Scotland’s rivers and streams cover a remarkable 125,000km – more than 12 times the length of the country’s mainland coastline.
River woodland restoration offers a multitude of benefits. These woodlands act as natural filters, reducing diffuse pollution, and the shade from trees regulates water temperature, essential for aquatic species like Atlantic salmon. They contribute to climate resilience through carbon storage and sequestration and help mitigate floods by forming natural dams that slow water flow. In times of drought, they maintain soil moisture and cool the environment. The roots of river trees provide shelter for river life and stabilize stream banks, reducing erosion and enhancing soil quality. Additionally, these woodlands support mental and physical health and aid food production by sheltering livestock and boosting pollinator numbers.

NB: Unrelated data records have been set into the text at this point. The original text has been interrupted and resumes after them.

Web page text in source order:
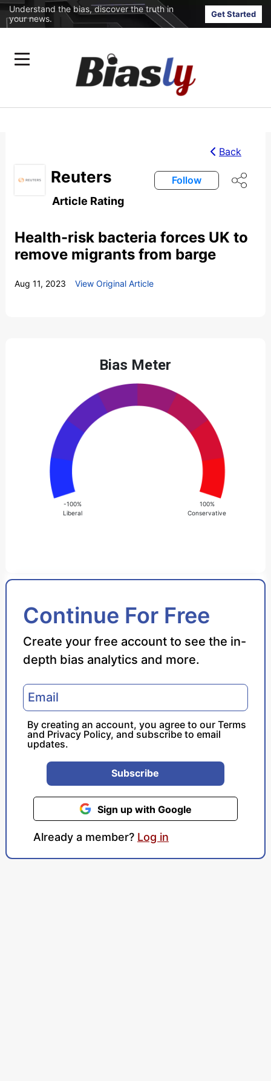
Understand the bias, discover the truth in
your news.
Get Started
Back
Reuters
Article Rating
Follow
Health-risk bacteria forces UK to
remove migrants from barge
Aug 11, 2023 View Original Article
Bias Meter
-100%
Liberal
100%
Conservative
Continue For Free
Create your free account to see the in-
depth bias analytics and more.
By creating an account, you agree to our Terms
and Privacy Policy, and subscribe to email
updates.
Subscribe
Sign up with Google
Already a member? Log in
Politician Portrayal

In 2016, Riverwoods partner, SEPA conducted a survey and found only 17% of Scotland’s riverside habitat was in good condition. The rest is degraded with little or no tree cover. Given the important role of river woodlands in protecting Scotland’s ecosystems, its current condition is highly concerning. River woodlands across Scotland face threats including over-grazing, pollution, and the introduction of invasive exotic species.

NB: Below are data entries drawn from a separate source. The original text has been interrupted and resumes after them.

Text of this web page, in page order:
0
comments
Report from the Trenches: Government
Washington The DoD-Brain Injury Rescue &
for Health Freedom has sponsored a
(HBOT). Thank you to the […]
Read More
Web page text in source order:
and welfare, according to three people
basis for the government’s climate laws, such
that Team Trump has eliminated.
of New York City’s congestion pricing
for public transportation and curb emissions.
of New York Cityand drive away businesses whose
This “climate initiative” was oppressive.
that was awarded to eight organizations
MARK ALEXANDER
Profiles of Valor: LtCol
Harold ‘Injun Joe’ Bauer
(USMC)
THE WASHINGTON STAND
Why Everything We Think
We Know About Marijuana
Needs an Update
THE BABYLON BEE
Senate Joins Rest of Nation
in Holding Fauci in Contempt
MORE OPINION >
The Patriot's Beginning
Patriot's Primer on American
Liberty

Working in partnership with the Riverwoods initiative, SCOTLAND: The Big Picture, commissioned by the Fishmongers’ Company’s Charitable Trust, have produced a collection of short films and stories showcasing the work of the many people committed to restoring the health of Scotland’s threatened rivers, through a range of practical interventions. The real-life case studies feature landowners, gamekeepers and fisheries experts already carrying out work, such as expanding river woodlands, restoring degraded peatlands, and reconnecting water courses with their natural flood plains.
Mike Thornton, Riverwoods Project Manager said: “Riverwoods is a wide partnership, and we are always looking to inspire new projects. Through showcasing existing success stories and sharing best practice, we aim to show that restoration is not only possible but also financially viable and well-supported.”
Through the online films and accompanying articles, the campaign aims to inspire landowners to take practical action to restore life and health to Scotland’s rivers.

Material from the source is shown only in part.